I tribunali federali di Massachusetts, Maryland e Washington hanno reagito rapidamente, emettendo ingiunzioni temporanee che ne hanno sospeso l’applicazione su scala nazionale.
La sfida alle ingiunzioni nazionali
In tre richieste distinte di emergenza, l’Amministrazione Trump ha chiesto alla Corte Suprema di annullare i divieti imposti dai tribunali inferiori, sostenendo che essi vanno oltre le parti coinvolte nei contenziosi.
Non è stata invece avanzata, al momento, una richiesta di pronunciamento sulla costituzionalità dell’ordine stesso.
La questione delle cosiddette “ingiunzioni nazionali” è al centro del ricorso. Secondo l’Amministrazione, tali provvedimenti, che sospendono a livello nazionale l’efficacia di leggi o ordini esecutivi, rappresentano un fenomeno recente e problematico.
Il Procuratore Generale D. John Sauer ha affermato che l’uso di questi strumenti è aumentato drasticamente durante la prima presidenza Trump e ha subito una nuova impennata negli ultimi mesi.
Sauer ha criticato duramente l’ampiezza delle ingiunzioni, ritenendo che esse eccedano l’autorità dei tribunali federali e compromettano gravemente il potere esecutivo.
In un documento presentato alla Corte, ha scritto: “L’intervento di questa corte è urgentemente necessario per ripristinare l’equilibrio costituzionale”.
Il 14° Emendamento e i precedenti giudiziari
La cittadinanza per diritto di nascita è sancita dal 14° Emendamento della Costituzione, ratificato dopo la Guerra Civile. Esso stabilisce che “tutte le persone nate o naturalizzate negli Stati Uniti, e soggette alla giurisdizione degli stessi, sono cittadini degli Stati Uniti e dello stato in cui risiedono”.
Questa interpretazione è stata confermata dalla Corte Suprema nel 1898, nel caso United States v. Wong Kim Ark, che garantì la cittadinanza automatica a quasi tutti i bambini nati negli Stati Uniti, indipendentemente dalla nazionalità o dallo status legale dei genitori.
Da allora, i tribunali hanno mantenuto costante questa lettura del testo costituzionale.
Alcuni esponenti vicini al presidente, tra cui John Eastman – costituzionalista ed ex assistente della Corte Suprema, noto per aver promosso un piano per la creazione di liste alternative di elettori favorevoli a Trump negli Stati vinti da Biden nel 2020 – sostengono invece che il 14° Emendamento non dovrebbe essere applicato a chiunque nasca sul suolo americano, specialmente se i genitori si trovano illegalmente nel Paese.
Le controdeduzioni degli Stati democratici
Gli avvocati che rappresentano gli Stati di Washington, Arizona e Oregon, che hanno impugnato l’ordine esecutivo, hanno chiesto alla Corte Suprema di respingere la richiesta dell’Amministrazione.
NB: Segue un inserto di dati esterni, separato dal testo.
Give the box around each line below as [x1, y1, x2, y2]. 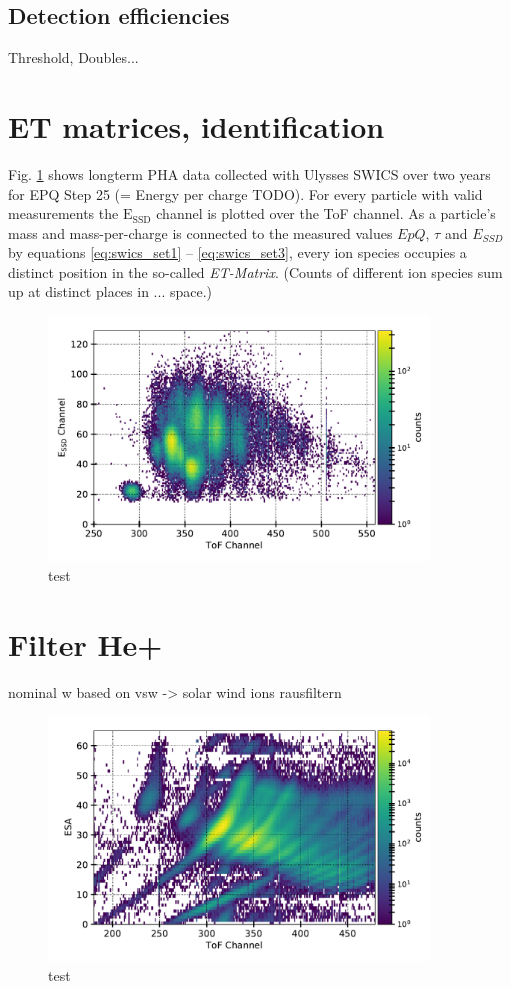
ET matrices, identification [8, 105, 385, 146]
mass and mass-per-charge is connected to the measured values [8, 222, 393, 243]
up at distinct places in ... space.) [8, 281, 213, 302]
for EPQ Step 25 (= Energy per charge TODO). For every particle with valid [8, 183, 483, 204]
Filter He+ [8, 623, 163, 664]
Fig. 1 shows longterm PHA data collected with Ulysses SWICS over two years [8, 163, 491, 184]
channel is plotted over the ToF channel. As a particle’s [156, 203, 496, 224]
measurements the [8, 203, 119, 224]

In un documento presentato dinanzi alla Corte, hanno definito la critica alle ingiunzioni nazionali una “richiesta miope”, che non rispetta le norme vigenti per la concessione della sospensione.
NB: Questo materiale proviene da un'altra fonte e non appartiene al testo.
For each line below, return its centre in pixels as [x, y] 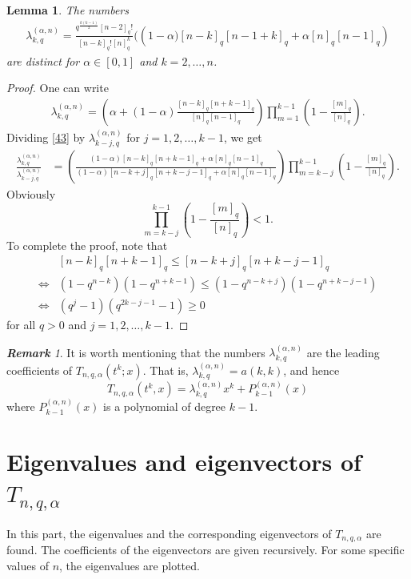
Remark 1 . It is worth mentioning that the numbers [136, 352]
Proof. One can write [58, 88]
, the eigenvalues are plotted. [130, 565]
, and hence [311, 370]
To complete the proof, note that [87, 245]
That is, [169, 370]
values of [28, 565]
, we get [243, 137]
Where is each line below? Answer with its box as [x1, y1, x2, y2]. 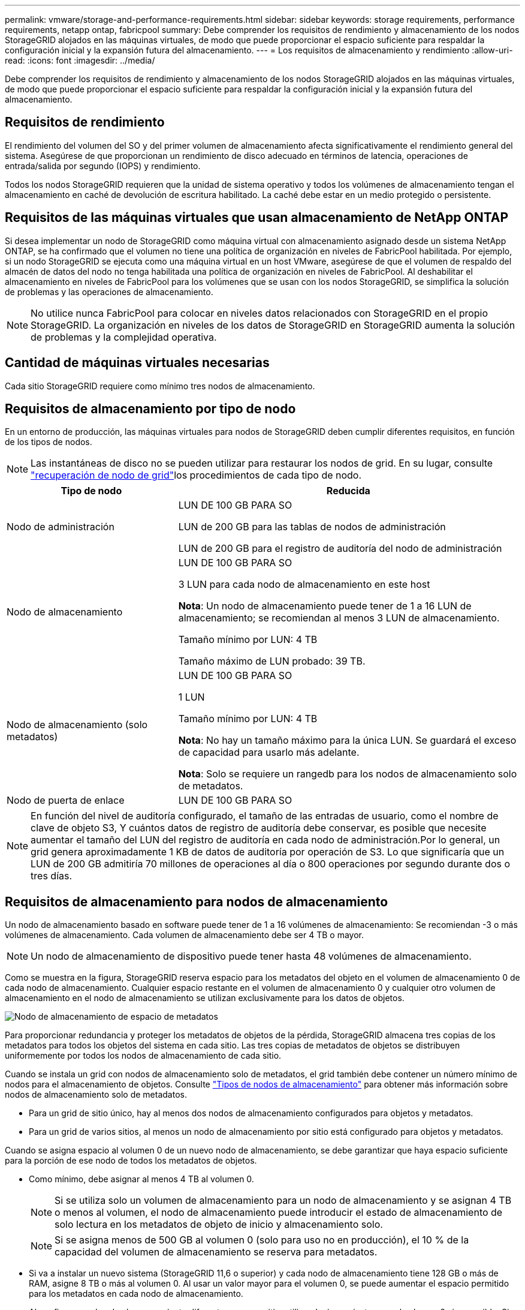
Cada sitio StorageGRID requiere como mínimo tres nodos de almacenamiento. [5, 380, 315, 391]
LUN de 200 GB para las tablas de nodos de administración [178, 521, 446, 533]
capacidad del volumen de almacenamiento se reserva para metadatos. [55, 1246, 378, 1258]
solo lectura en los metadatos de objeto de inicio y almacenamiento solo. [55, 1218, 383, 1231]
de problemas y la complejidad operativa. [31, 330, 217, 343]
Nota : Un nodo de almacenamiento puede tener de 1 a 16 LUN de [178, 600, 472, 612]
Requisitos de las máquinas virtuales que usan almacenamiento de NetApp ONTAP [5, 210, 509, 226]
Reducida [326, 485, 370, 497]

“Seguire la legge come è stata compresa per oltre 125 anni non è un’emergenza che giustifichi il rimedio straordinario di una sospensione”, si legge nella memoria difensiva.
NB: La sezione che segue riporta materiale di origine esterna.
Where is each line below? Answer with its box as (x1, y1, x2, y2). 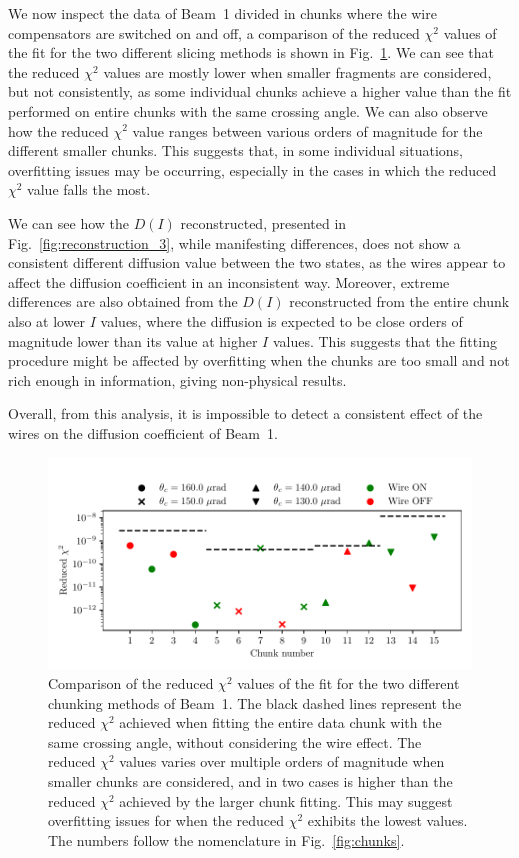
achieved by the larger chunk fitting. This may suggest (119, 790, 453, 811)
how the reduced (8, 120, 109, 141)
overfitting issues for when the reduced (48, 810, 285, 831)
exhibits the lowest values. (307, 810, 468, 831)
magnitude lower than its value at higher (8, 330, 258, 351)
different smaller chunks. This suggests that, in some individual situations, (8, 140, 463, 161)
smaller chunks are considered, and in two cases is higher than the (48, 771, 453, 792)
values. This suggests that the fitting (272, 330, 497, 351)

Gli Stati ricorrenti ritengono che l’ordine esecutivo violi chiaramente il 14° Emendamento e che la sua applicazione possa arrecare danni irreparabili alle persone coinvolte, motivo per cui ritengono legittime le ingiunzioni estese a tutto il Paese.
Una questione di portata costituzionale
La decisione della Corte Suprema di intervenire direttamente nel caso sottolinea la rilevanza del dibattito in corso. La questione non riguarda soltanto l’interpretazione del 14° Emendamento, ma anche, quindi, l’equilibrio tra potere esecutivo e giudiziario, nonché l’uso delle ingiunzioni nazionali come strumento di controllo sulle politiche federali.
La sentenza che seguirà l’audizione di metà maggio potrà quindi avere implicazioni significative non solo per la cittadinanza per nascita, ma anche per il ruolo stesso dei tribunali federali nel controllo dell’attività del governo centrale.